Whilst being distinct opposite narrative voices, the subjective opposed to the objective, the narrative ‘male gaze’ of Lockwood resembles the ‘male gaze’ of Hardy’s omniscient narrator, perhaps even the ‘President of the Immortals’, in scenes where it appears that Hardy has fallen victim to looking upon Tess with the Victorian male gaze – despite his notable, and shocking, attempts to seek sympathy for Tess, having been published in a strict Victorian society. In contrast to Lockwood, however, the omniscient narrator does not make mistakes, as he is objective, and has access to both the inside thoughts of the characters, but also the ‘outside’ and societal outlook on the events that play out. Hardy’s narrator’s comment that ‘for all her bouncing handsome womanliness, you could sometimes see her twelfth year in her cheeks, or her ninth sparkling from her eyes, and even her fifth would flit over the curves of her mouth now and then.
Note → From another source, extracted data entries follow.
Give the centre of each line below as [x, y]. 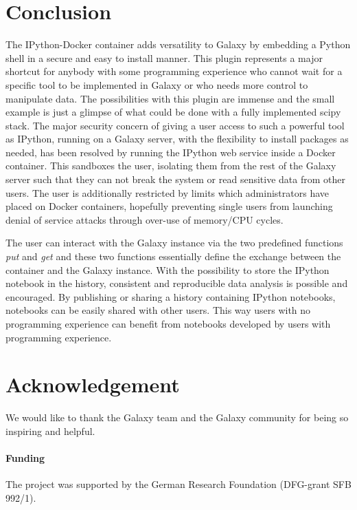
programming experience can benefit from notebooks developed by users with [168, 323]
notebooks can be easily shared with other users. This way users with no [158, 310]
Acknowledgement [93, 384]
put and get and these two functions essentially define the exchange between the [173, 256]
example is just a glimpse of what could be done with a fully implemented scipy [173, 112]
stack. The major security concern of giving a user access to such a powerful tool [175, 125]
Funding [25, 458]
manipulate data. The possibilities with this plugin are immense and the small [170, 98]
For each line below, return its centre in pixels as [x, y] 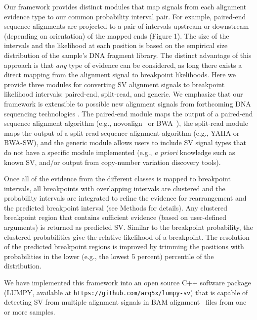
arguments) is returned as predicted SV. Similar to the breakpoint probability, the [128, 227]
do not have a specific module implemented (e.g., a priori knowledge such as [120, 152]
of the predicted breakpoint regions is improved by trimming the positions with [124, 246]
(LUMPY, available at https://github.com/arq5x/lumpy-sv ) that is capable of [126, 292]
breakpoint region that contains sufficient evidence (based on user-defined [115, 217]
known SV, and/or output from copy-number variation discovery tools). [112, 162]
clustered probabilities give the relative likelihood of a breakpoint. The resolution [127, 237]
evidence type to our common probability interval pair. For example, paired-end [125, 16]
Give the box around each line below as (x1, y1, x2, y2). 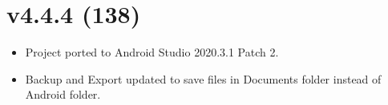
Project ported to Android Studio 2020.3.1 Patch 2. (25, 44, 279, 60)
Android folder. (25, 86, 101, 103)
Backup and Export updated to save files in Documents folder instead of (25, 70, 382, 87)
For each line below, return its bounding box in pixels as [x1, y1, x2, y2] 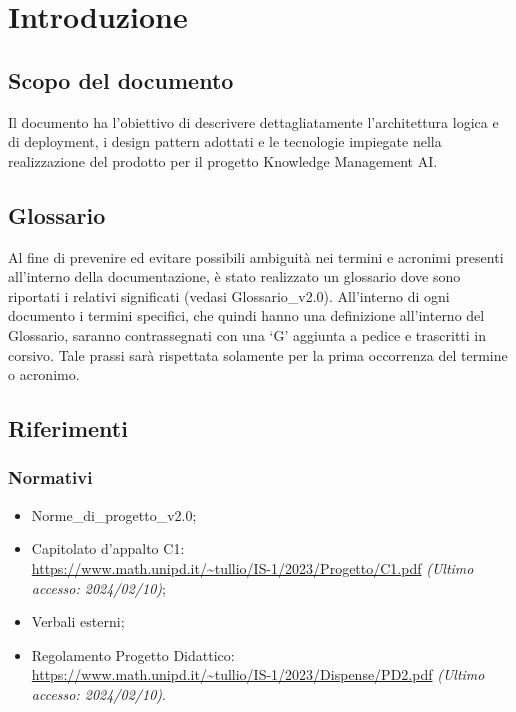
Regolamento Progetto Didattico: [31, 644, 235, 665]
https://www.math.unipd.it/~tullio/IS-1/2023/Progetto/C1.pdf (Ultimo [31, 557, 474, 578]
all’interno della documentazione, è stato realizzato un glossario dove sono [8, 266, 461, 287]
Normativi [8, 465, 93, 490]
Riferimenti [8, 413, 128, 444]
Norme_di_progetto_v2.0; [31, 504, 197, 525]
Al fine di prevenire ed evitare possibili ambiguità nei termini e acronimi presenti [8, 246, 504, 267]
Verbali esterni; [31, 611, 125, 632]
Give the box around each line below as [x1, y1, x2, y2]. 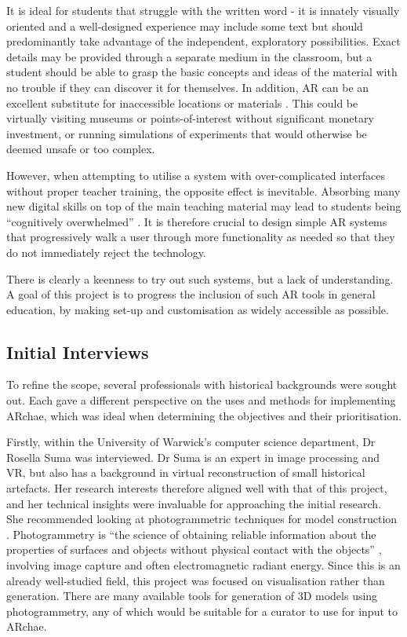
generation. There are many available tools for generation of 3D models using [6, 588, 378, 604]
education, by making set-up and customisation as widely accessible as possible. [6, 301, 389, 317]
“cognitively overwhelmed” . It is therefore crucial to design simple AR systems [6, 213, 387, 229]
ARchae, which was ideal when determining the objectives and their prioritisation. [6, 407, 402, 423]
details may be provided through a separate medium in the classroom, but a [6, 48, 372, 64]
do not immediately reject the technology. [6, 243, 206, 260]
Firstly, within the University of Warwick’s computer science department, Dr [6, 434, 376, 450]
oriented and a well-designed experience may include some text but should [6, 17, 363, 34]

Yet few knew, and still fewer considered this’ seems deeply ironic, and extremely uncomfortable – although ‘still fewer’ considered the sexualisation of Tess, the objective narrator still does, betraying the human aspects and instincts of the narrator and Hardy himself. In this way, the sexualisation of Tess, and her ‘throbbing life-force’ sets up the precedent for the novel: the plight of women in Victorian society. Despite Hardy’s attempt at distancing Tess from the blame traditionally placed on women, who are depicted as sexual, ‘temptress’ figures as well as a housewife/’angel in the house’ figures that are blamed for their own rape, Tess’s innocent and child-like dream-like states at the turning points of the novel, sleeping during Prince’s crash, and sleeping during a ‘hazy’ fog during her rape seem at odds with the sexual description of her ‘bouncing… womanliness’; perhaps not only highlighting the dual and contradictory expectations of women, but also betraying the contradictory male narrative gaze and male expectations of women – highlighting the almost infinite nature of Hardy’s omniscient narrator, able to be objective but also subjective, seeing the inside thoughts of Tess, Angel and Alec, but also the perceptions of society onto the characters.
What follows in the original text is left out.